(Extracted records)
§
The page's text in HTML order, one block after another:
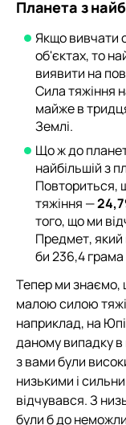
Планета з
Якщо вивчати
об'єктах, то
виявити на
Сила тяжіння
майже в
Землі.
Що ж до
найбільшій з
Повториться,
тяжіння —
того, що ми
Предмет, який
би 236,4 грама
Тепер ми знаємо,
малою силою
наприклад, на
даному випадку в
з вами були
низькими і
відчувався. З
були б до
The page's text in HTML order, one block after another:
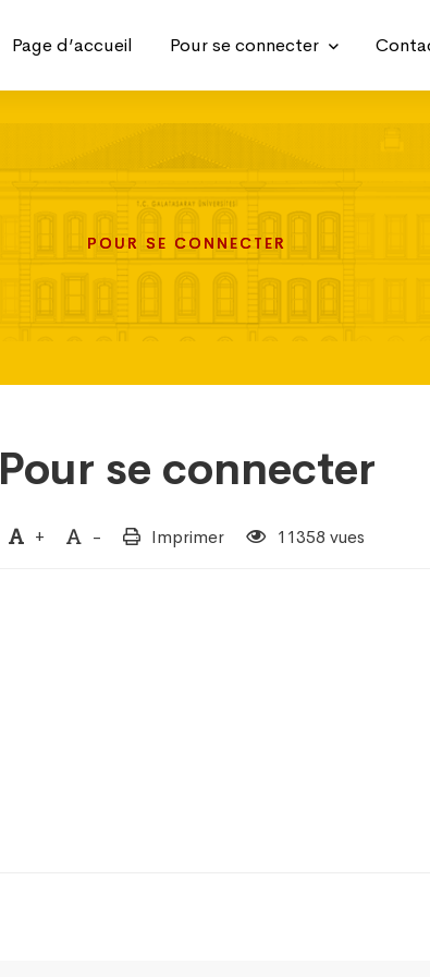
Page d’accueil Pour se connecter
POUR SE CONNECTER
POUR SE CONNECTER
POUR SE CONNECTER
Pour se connecter
+ - Imprimer 11358 vues
§
[What to work on] Repeat every record precisely. Any picture among them stays out of the copy.

[Result for this task]
The page's text in HTML order, one block after another:
Планета з
Якщо вивчати
об'єктах, то
виявити на
Сила тяжіння
майже в
Землі.
Що ж до
найбільшій з
Повториться,
тяжіння —
того, що ми
Предмет, який
би 236,4 грама
Тепер ми знаємо,
малою силою
наприклад, на
даному випадку в
з вами були
низькими і
відчувався. З
були б до
The page's text in HTML order, one block after another:
Page d’accueil Pour se connecter
POUR SE CONNECTER
POUR SE CONNECTER
POUR SE CONNECTER
Pour se connecter
+ - Imprimer 11358 vues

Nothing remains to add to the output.